Yeah, so October was the Pink month – the breast cancer awareness month. Off course, a month that also brought up all ‘other’ conversations about the breast and in many different ways.
For me, it was an exceptional month, as I managed to complete a major milestone in the life of my newborn – the six months exclusive breastfeeding. Oh my God! Such an endearing course – the sleepless nights; keeping wake in the midnight hour to express milk; very little production on some days; the uncertainty of whether the expressed milk will suffice in my absence, you name it.
Today, I feel like a kid with a new toy, having achieved such a milestone. As a friend usually says in jest: “You deserve to eat one full egg when you achieve significant milestones” and I will do exactly that.
The Exclusive Breastfeeding Chorus
Exclusive breastfeeding here; exclusive breastfeeding there – at the ante-natal classes, the pregnancy school, the post-natal check ups, on radio, etc – the midwives will harp on and on the benefits for the baby and the mother. And yes, there is abundant literature to corroborate its usefulness as in the infograph below. Infact, I remember in one of my pregnancy classes, we were actually taught an exclusive breastfeeding song. It almost became a rhyme. Ha!
But how come the emphasis is so much on the benefits and so little on the stress, discomfort and extra hardwork that must come with it, especially for working/professional mums?
It appeared all easy and fine just being with baby at home – breastfeeding on and off demand. Then after enjoying maternity leave for three and half months, I resumed work. Ooops! Options? Yes as follows:
- Switching completely to formula milk so baby can have enough
- Expressing and storing the breast milk for baby while away
- Carrying baby along to work
Being convinced of the benefits of exclusive breastfeeding, I settled for option two. Initially, it was okay as I could express between 300ml and 400ml to make up for my absence (about 5 – 6 hours).
But at baby’s 4th month, it didn’t seem easy anymore expressing breast milk – Production on some days was very low. Other days, I just could not just get home early enough. There were actually days I would drive home like a James bond after receiving a call that the feed was finished. Anxiety set in, and then frustration too. I felt baby was not getting enough.

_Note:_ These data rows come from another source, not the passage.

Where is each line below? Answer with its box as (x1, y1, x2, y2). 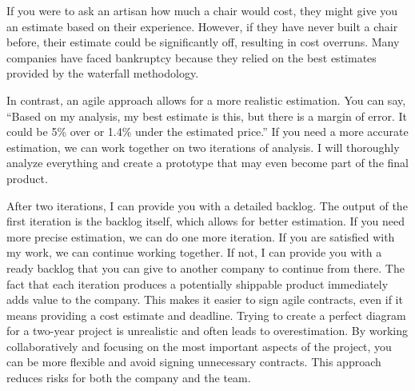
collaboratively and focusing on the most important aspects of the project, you (6, 337, 392, 354)
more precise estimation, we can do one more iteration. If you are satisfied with (6, 228, 395, 245)
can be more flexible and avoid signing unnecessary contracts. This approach (6, 353, 381, 370)
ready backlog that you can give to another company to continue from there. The (6, 259, 405, 276)
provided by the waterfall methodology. (6, 65, 199, 82)
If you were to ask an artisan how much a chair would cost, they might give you (6, 2, 398, 18)
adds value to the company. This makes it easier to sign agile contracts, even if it (6, 291, 403, 308)
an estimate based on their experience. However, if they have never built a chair (6, 18, 398, 34)
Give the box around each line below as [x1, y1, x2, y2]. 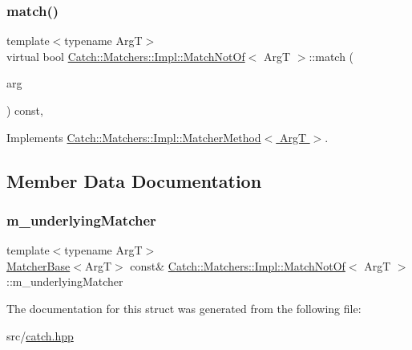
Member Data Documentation [6, 168, 262, 193]
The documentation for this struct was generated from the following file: [6, 299, 362, 316]
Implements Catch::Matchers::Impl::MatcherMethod [6, 128, 261, 145]
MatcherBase [6, 257, 71, 274]
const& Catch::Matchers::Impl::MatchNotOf [130, 257, 345, 274]
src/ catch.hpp [6, 327, 74, 344]
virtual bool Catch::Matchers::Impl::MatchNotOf [6, 47, 245, 64]
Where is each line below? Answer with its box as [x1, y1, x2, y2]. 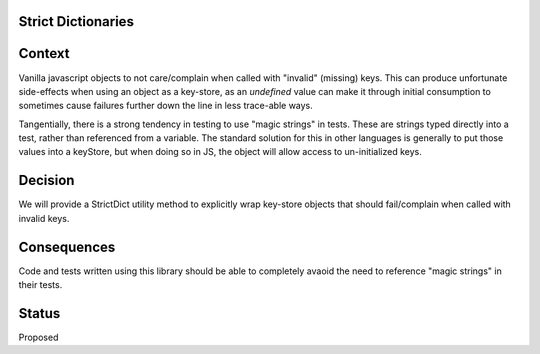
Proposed [18, 331, 59, 343]
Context [18, 45, 70, 62]
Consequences [18, 238, 116, 255]
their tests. [18, 279, 63, 291]
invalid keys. [18, 212, 70, 224]
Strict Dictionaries [18, 13, 135, 30]
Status [18, 305, 61, 322]
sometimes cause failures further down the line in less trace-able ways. [18, 100, 314, 112]
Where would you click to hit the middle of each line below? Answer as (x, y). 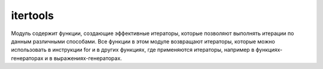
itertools (32, 15)
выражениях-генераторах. (88, 58)
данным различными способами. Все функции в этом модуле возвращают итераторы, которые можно (143, 41)
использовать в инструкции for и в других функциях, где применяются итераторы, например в (133, 50)
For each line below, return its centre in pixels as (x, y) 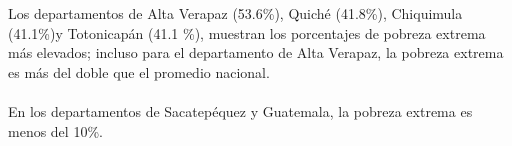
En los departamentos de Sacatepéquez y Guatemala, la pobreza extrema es (240, 110)
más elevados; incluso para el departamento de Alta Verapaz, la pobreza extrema (256, 52)
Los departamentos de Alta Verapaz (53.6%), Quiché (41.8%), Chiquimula (235, 13)
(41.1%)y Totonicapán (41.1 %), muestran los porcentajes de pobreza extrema (247, 32)
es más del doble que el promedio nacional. (139, 71)
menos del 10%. (55, 130)
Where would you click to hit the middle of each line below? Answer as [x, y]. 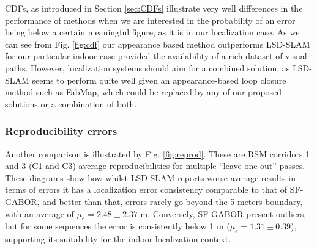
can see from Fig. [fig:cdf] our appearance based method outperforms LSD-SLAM [158, 44]
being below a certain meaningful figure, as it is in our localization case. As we [152, 32]
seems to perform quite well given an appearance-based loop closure [159, 80]
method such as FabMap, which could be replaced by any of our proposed [144, 92]
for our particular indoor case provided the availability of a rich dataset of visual [156, 56]
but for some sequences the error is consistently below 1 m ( [117, 226]
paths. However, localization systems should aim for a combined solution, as [147, 67]
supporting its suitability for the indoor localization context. [118, 239]
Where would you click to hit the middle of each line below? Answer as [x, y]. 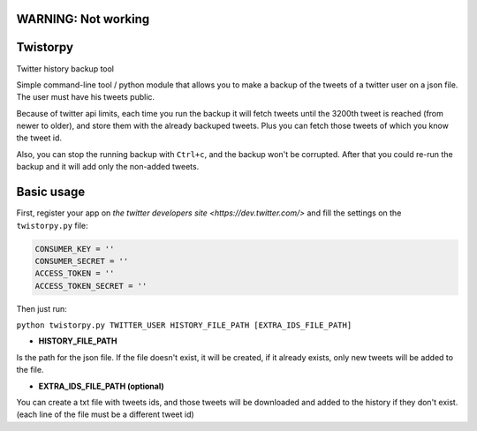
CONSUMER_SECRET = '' [82, 261]
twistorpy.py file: [52, 225]
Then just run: [42, 308]
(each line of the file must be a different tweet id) [105, 414]
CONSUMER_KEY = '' [75, 249]
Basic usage [51, 192]
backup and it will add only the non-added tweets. [108, 167]
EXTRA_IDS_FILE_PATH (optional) [101, 386]

But why the stress? – I murmured to myself – why not just switch to formula milk afterall that won’t kill the baby; plus I’m a working mum and that’s understandable. The last time I checked, maternity leave is still three months; what you get in addition is your annual one-month leave making four and that’s all …
But the more I contemplated ending it, the guiltier I felt – this would mean I have let my baby down; I could not try harder to see all the benefits it comes with; And oh all the advice at the pregnancy school? The guilt was so much, I choose to continue the exclusive breastfeeding.
So what worked?
First, the advice from the medical professionals – I discussed with my midwife and a few doctor friends: Well, you have less than two months to go, why not just complete it to avoid mixed feeding? We encourage you to complete it unless it is absolutely impossible. Ha! Mixed feeding? But all feeding is feeding or?
Second, the experience sharing from fellow-women, and the hubby’s encouragement. Call it the woman magic, a number of my female friends willingly shared their experience and how they managed it: It is a good practice; the baby will hardly fall sick; try a little harder to complete it unless it is absolutely impossible; eat very well; stay hydrated and take lots of soup and water. I felt encouraged. And Hubby? Yeah, he promised me a special treat as soon as we achieved that milestone.
And before I forget, please tell Nestle-Ghana that their radio advert on exclusive breastfeeding was very helpful and motivating.
I got myself a special set of ammunition to help increase milk production and survive the battle:
- Groundout soup Palm nut soup.
- Vegetables and fruits. Mashed kenkey with milk.
- Milo drink or milk shake. Brukina fresh milk.
- Roasted maize and groundout Fresh Palm wine when available
For the remaining two months, these were my stock. I stayed awake the better part of the night both to put the baby to the breast and express for the morning. And like the manna that fell from heaven, I could produce just about enough milk for a day. I started a countdown chart at 35 days, looking forward to each day with optimism – 20 days more; 10, 5, 3, 2, 1… and huuurrrrraaaayyyyyyyyy I made it.
For now, I can only look forward to enjoying the benefits of exclusive breastfeeding. But even before that I’m off to eat one full egg for completing such a milestone and enjoy my well-deserved hubby treat.
I will be glad to hear your experience too.